ImageDemo.py

# coding:utf-8
from FaceAlignment import FaceAlignment
import numpy as np
import cv2
import utils
import cPickle as pickle
import globalvariable as gvar

# Change this to True if you want to use the DAN-Menpo-tracking.npz model,
# which is able to detect when face tracking is lost.
useTrackingModel = False

if useTrackingModel:
    model = FaceAlignment(112, 112, 1, 1, True)
    model.loadNetwork("model/DAN-Menpo-tracking.npz")
else:
    model = FaceAlignment(112, 112, 1, 2)
    model.loadNetwork("model/DAN-Menpo.npz")

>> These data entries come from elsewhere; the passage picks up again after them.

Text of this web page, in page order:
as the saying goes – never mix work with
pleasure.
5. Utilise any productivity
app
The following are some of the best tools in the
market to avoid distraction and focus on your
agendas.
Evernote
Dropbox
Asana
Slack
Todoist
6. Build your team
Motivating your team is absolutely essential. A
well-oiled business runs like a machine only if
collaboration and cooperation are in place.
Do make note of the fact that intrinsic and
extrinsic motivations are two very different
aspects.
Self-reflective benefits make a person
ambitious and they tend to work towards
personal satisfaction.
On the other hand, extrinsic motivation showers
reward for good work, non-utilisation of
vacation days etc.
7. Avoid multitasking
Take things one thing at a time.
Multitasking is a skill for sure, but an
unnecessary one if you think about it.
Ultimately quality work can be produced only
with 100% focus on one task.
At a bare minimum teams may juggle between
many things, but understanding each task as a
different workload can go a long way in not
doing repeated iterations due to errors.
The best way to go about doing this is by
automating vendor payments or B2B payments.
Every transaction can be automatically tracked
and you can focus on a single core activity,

cascade = cv2.CascadeClassifier("data/haarcascade_frontalface_alt.xml")

reset = True
landmarks = None

print ("Press space to detect the face, press escape to exit")

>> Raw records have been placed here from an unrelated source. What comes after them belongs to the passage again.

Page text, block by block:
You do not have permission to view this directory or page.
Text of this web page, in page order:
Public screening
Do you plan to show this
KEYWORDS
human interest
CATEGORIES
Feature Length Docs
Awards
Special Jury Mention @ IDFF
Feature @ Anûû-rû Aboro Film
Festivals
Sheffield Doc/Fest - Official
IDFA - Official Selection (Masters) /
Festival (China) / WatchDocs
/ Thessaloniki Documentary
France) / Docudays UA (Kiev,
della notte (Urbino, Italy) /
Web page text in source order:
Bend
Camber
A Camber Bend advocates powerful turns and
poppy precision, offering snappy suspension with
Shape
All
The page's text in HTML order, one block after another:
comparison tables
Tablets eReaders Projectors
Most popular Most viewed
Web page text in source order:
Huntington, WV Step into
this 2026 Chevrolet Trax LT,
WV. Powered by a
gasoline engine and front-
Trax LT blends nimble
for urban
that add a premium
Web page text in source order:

img = cv2.imread("image/smile.jpg")

if len(img.shape) > 2:
    img = np.mean(img, axis=2).astype(np.uint8)
else:
    img = img.astype(np.uint8)

if reset:
    rects = cascade.detectMultiScale(img, scaleFactor=1.2, minNeighbors=3, minSize=(50, 50))
    if len(rects) > 0:
        minX = rects[0][0]
        maxX = rects[0][0] + rects[0][2]
        minY = rects[0][1]
        maxY = rects[0][1] + rects[0][3]
        cv2.rectangle(img, (minX, minY), (maxX, maxY), (255, 0, 0))
        initLandmarks = utils.bestFitRect(None, model.initLandmarks, [minX, minY, maxX, maxY])
        reset = False

        if model.confidenceLayer:
            landmarks, confidence = model.processImg(img[np.newaxis], initLandmarks)
            if confidence < 0.1:
                reset = True
        else:
            landmarks = model.processImg(img[np.newaxis], initLandmarks)
        landmarks = landmarks.astype(np.int32)

        with open("landmarks.pkl", 'wb') as p:
            pickle.dump(landmarks, p)
            pickle.dump(img, p)

        for i in range(landmarks.shape[0]):
            cv2.circle(img, (landmarks[i, 0], landmarks[i, 1]), 2, (0, 255, 0))
else:
    initLandmarks = utils.bestFitRect(landmarks, model.initLandmarks)
    if model.confidenceLayer:
        landmarks, confidence = model.processImg(img[np.newaxis], initLandmarks)
        if confidence < 0.1:
            reset = True
    else:
        landmarks = model.processImg(img[np.newaxis], initLandmarks)
    landmarks = np.round(landmarks).astype(np.int32)

    with open("landmarks.pkl", 'wb') as p:
        pickle.dump(landmarks, p)
        pickle.dump(img, p)

    for i in range(landmarks.shape[0]):
        cv2.circle(img, (landmarks[i, 0], landmarks[i, 1]), 2, (0, 255, 0))

# output
pos_nosetip = landmarks[30]
pos_lefteye = (landmarks[36] + landmarks[39]) / 2
pos_righteye = (landmarks[42] + landmarks[45]) / 2

# 以鼻子为原点，计算其余所有点的坐标
landmarks = landmarks.astype(np.float)
landmarks_std = landmarks -landmarks[30]  # 所有坐标以鼻尖点为中心
# landmarks_std[:, 1] = -landmarks_std[:, 1]  # 转换为常用的标准四象限坐标
bottom = max(landmarks_std[:, 1])
top = min(landmarks_std[:, 1])
left = min(landmarks_std[:, 0])
right = max(landmarks_std[:, 0])

landmarks_std[:, 0] = landmarks_std[:, 0] / (right-left)
landmarks_std[:, 1] = landmarks_std[:, 1] / (bottom-top)

# # 检验眉毛
# landmarks_std[[i for i in range(17, 22)]]  # left
# landmarks_std[[i for i in range(22, 27)]]  # right
#
g_fAU4 = 0.25 * (landmarks_std[17, 1] + 0.35) + \
         0.25 * (landmarks_std[18, 1] + 0.4) + \
         0.25 * (landmarks_std[19, 1] + 0.4) + \
         0.25 * (landmarks_std[20, 1] + 0.4) + \
         0.25 * (landmarks_std[21, 1] + 0.38)
if g_fAU4 < 0:
    g_fAU4 = 0
if g_fAU4 >1:
    g_fAU4 = 1

gvar.set_g_fAU4(g_fAU4)

print(g_fAU4)

cv2.imshow("image", img)


key = cv2.waitKey(0)